From One Mom to Another: Some Non Traditional Tips For Finding Your Next Opportunity

I was asked recently by a local Dallas Moms Web site, started by a former coworker and Mompreneur, to share some tips on the challenge of finding a new opportunity or returning to work after a hiatus. Really got me thinking. Here’s what I had to say to the members of Moms Out Loud:

You’ve probably read or heard advice about returning to work, including resume tips, dress tips and interviewing guidelines. As someone who left the traditional workforce to raise a child and pursue a personal dream of creating a business for others like me, ALUMRISE — I found that much of the advice, while practical and helpful, didn’t completely meet the mark.

The advice often assumed certain things about me and others like me:

We are completely confident about our decision to return to the workforce. Now we just need to find a ‘job’

The portrait of the mother I often speak to via my role at ALUMRISE needs to find meaningful work to fit her life stage, but is continually re-evaluating. Some days, she’s ready to conquer the world. Others, she’s dealing with a sick child and an upside down house, and a job hunt is the furthest item from her mind. The concept of a ‘job’ is a difficult one for many moms. They are looking for meaningful work and residual income. But traditional jobs can often be a square peg in a round hole for the at-home mother.

My Tips:

  • Turn this potential drawback of daily indecision or re-evaluation into an opportunity. Find job sites or solutions that showcase a variety of both permanent and flexible opportunities and ad-hoc opportunities like completing tasks or doing short term projects
  • Don’t wait for the perfect “job” – seek opportunities that fit your day, week, or month. And do it now! Often, these can turn into the perfect long term position
  • If you find you struggle with balance, look for flexible positions, even if you trade off some pay or promotion opportunity
  • And do look at the type of work that suits your new situation – for example, working with a start up, or a small business, or in retail. A traditional corporate position could be financially rewarding but create personal stress in scheduling and workload, so be honest with your own limitations before starting a search

We are self confident and able to articulate our skills. We are thick skinned at parties and in social gatherings when eyes glaze over as we describe our former work and current job needs

What I’ve observed is that even the most self-confident mothers experience mood swings, self-recrimination and doubt, when they consider a return to the workforce. They react to the lack of interest or reinforcement and support from others, and take it to heart. Many retract and decide “work is not for them,” even though they are smart, intelligent, and strong contributors. It’s a self defense mechanism. So even while paying lip service to a job hunt, such a mother may be damaging her own chances by giving mixed messages about the consistency and belief in her own abilities to succeed in a job or a part time position.

My tips:

  • Find someone who is a personal fan and supports your intelligence and desire to find meaningful work. Look to them for advice and counsel. Don’t expect support from those who don’t know you and your strong experiences and ability to contribute
  • Keep your hunt targeted and close and do use online vehicles that can help promote you beyond your own social circle — members of your own circle may subconsciously only see you via the lens of mother or wife or daughter in law. Use sites especially those created for informal workforce members, like a Moms group, a flexible gigs site or a site like ALUMRISE designed for the non traditional workforce
  • It’s not easy to banish self-doubt but the greatest danger is to let good opportunities pass you by, by talking down your abilities or abilities when you do find someone interested in working with you. Be specific and factual about your goals, and ability to contribute. Don’t be apologetic!

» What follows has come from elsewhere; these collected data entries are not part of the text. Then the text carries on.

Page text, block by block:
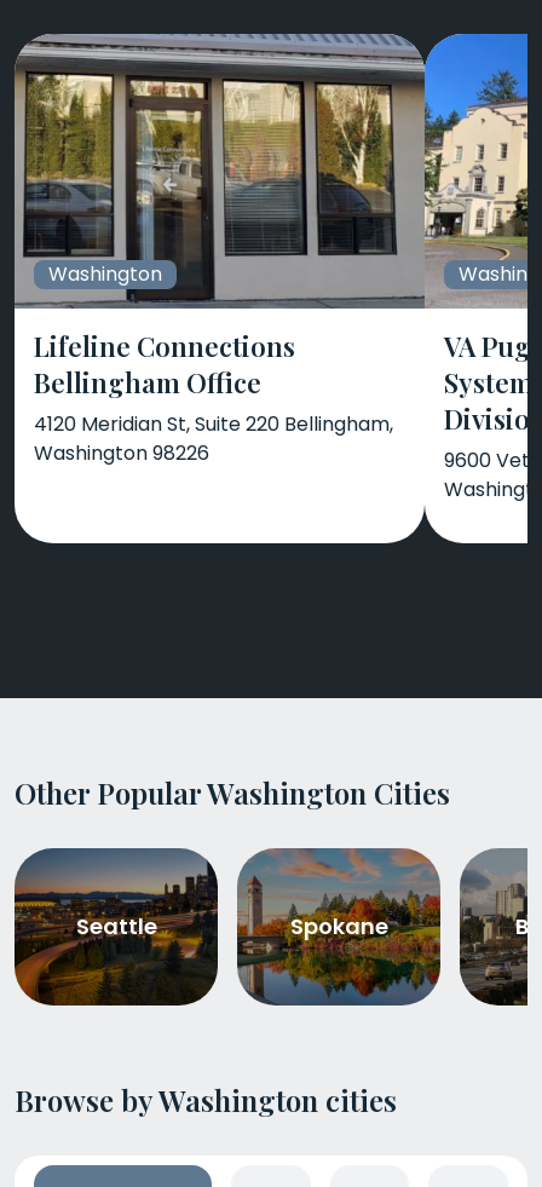
Washington
Lifeline Connections
Bellingham Office
4120 Meridian St, Suite 220 Bellingham,
Washington 98226
VA
9600
Other Popular Washington Cities
Seattle Spokane
Browse by Washington cities
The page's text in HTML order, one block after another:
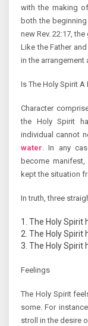
with the making
both the
new Rev. 22:17,
Like the Father
in the arrangement
Is The Holy Spirit A
Character
the Holy Spirit
individual cannot
water. In any
become
kept the situation
In truth, three
The Holy Spirit
The Holy Spirit
The Holy Spirit
Feelings
The Holy Spirit
some. For
stroll in the desire
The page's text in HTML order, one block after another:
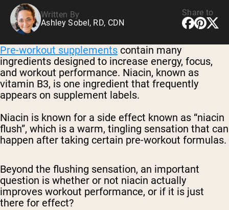
Written By
Ashley Sobel, RD, CDN
Share to
Pre-workout supplements contain many
ingredients designed to increase energy, focus,
and workout performance. Niacin, known as
vitamin B3, is one ingredient that frequently
appears on supplement labels.
Niacin is known for a side effect known as “niacin
flush”, which is a warm, tingling sensation that can
happen after taking certain pre-workout formulas.
Beyond the flushing sensation, an important
question is whether or not niacin actually
improves workout performance, or if it is just
there for effect?
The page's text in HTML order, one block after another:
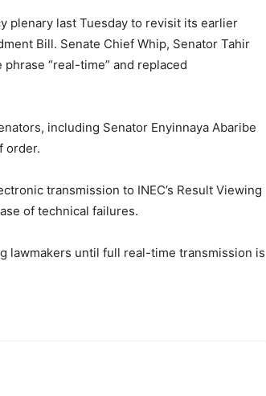
plenary last Tuesday to revisit its earlier
Bill. Senate Chief Whip, Senator Tahir
“real-time” and replaced
including Senator Enyinnaya Abaribe
order.
transmission to INEC’s Result Viewing
of technical failures.
lawmakers until full real-time transmission is
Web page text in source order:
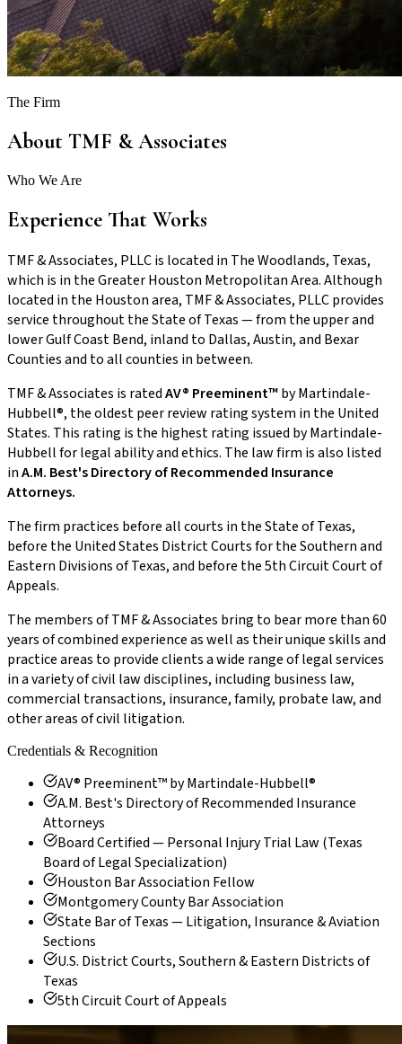
The Firm
About TMF & Associates
Who We Are
Experience That Works
TMF & Associates, PLLC is located in The Woodlands, Texas,
which is in the Greater Houston Metropolitan Area. Although
located in the Houston area, TMF & Associates, PLLC provides
service throughout the State of Texas — from the upper and
lower Gulf Coast Bend, inland to Dallas, Austin, and Bexar
Counties and to all counties in between.
TMF & Associates is ratedAV® Preeminent™by Martindale-
Hubbell®, the oldest peer review rating system in the United
States. This rating is the highest rating issued by Martindale-
Hubbell for legal ability and ethics. The law firm is also listed
inA.M. Best's Directory of Recommended Insurance
Attorneys.
The firm practices before all courts in the State of Texas,
before the United States District Courts for the Southern and
Eastern Divisions of Texas, and before the 5th Circuit Court of
Appeals.
The members of TMF & Associates bring to bear more than 60
years of combined experience as well as their unique skills and
practice areas to provide clients a wide range of legal services
in a variety of civil law disciplines, including business law,
commercial transactions, insurance, family, probate law, and
other areas of civil litigation.
Credentials & Recognition
AV® Preeminent™ by Martindale-Hubbell®
A.M. Best's Directory of Recommended Insurance
Attorneys
Board Certified — Personal Injury Trial Law (Texas
Board of Legal Specialization)
Houston Bar Association Fellow
Montgomery County Bar Association
State Bar of Texas — Litigation, Insurance & Aviation
Sections
U.S. District Courts, Southern & Eastern Districts of
Texas
5th Circuit Court of Appeals
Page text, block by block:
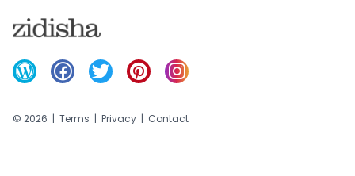
© 2026 | Terms | Privacy | Contact
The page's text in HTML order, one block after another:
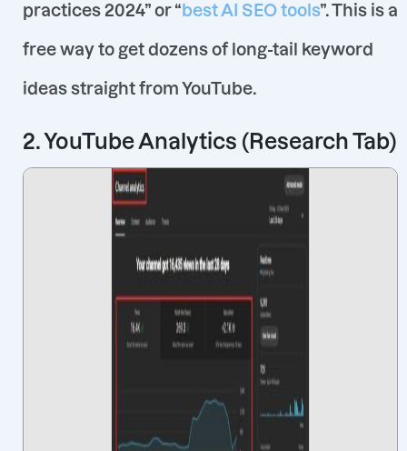
practices 2024”or“best AI SEO tools”. This is a
free way to get dozens of long-tail keyword
ideas straight from YouTube.
2. YouTube Analytics (Research Tab)
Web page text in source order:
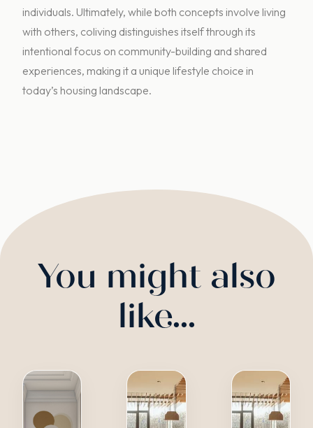
individuals. Ultimately, while both concepts involve living
with others, coliving distinguishes itself through its
intentional focus on community-building and shared
experiences, making it a unique lifestyle choice in
today’s housing landscape.
You might also
like...
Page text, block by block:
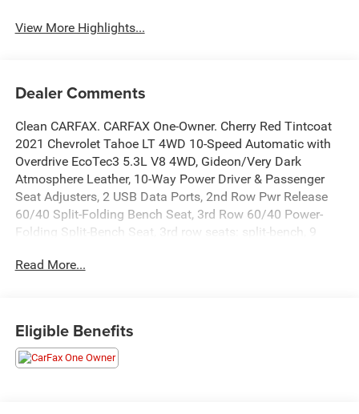
View More Highlights...
Dealer Comments
Clean CARFAX. CARFAX One-Owner. Cherry Red Tintcoat
2021 Chevrolet Tahoe LT 4WD 10-Speed Automatic with
Overdrive EcoTec3 5.3L V8 4WD, Gideon/Very Dark
Atmosphere Leather, 10-Way Power Driver & Passenger
Seat Adjusters, 2 USB Data Ports, 2nd Row Pwr Release
60/40 Split-Folding Bench Seat, 3rd Row 60/40 Power-
Folding Split-Bench Seat, 3rd row seats: split-bench, 9
CarPlay/Android Auto, Bose 9-Speaker Stereo Audio
Emergency communication system: OnStar and Chevrolet
connected services capable, Floor Console w/Storage
Area, Four wheel independent suspension, Front anti-roll
Read More...
Eligible Benefits

We have a life plan and are working on it. Motherhood is a detour or hiatus but not the final goal

Most mothers drastically alter their perception of parenting, only after they have a first child. For some, it happens with a second. Suddenly, parenting as a “detour” from real life, is replaced by a growing realization that parenting is as much the business of life, as a paid position. Employers may find it hard to hear this message – and many moms are stuck trying to deliver a message that they need a firm balance between parental responsibilities and paid employment.

My tips:

  • Talk about the positives of parenthood as qualities for an employer. These are qualities such as your perseverance, your patience, your ability to work hard, and your ability to juggle tasks on a minute-by-minute basis
  • Talk about your own desire for a flexible position and be willing to discuss how that could benefit an employer, for example in a pay trade-off
  • Be honest about the role of parenting in your life. You may be surprised that your candor impresses an employer. After all, they may be juggling the same issues as you. Honesty is an important way to establish the right rules of engagement, increasing chances of success for both sides

Starting or compleCEO, ALUMRISE, Inc. ting a job hunt is hard, especially when you are torn between competing priorities. But if you start by addressing some upfront, personal barriers, the battle can be won.

Happy hunting Moms!

Aassia Haq is a midcareer mom who left the traditional workforce to start ALUMRISE. She currently serves as CEO of the business. The photo was taken in her garden, in between a business meeting and an infant meltdown. Unfortunately, she hasn’t had time to take a better photo yet.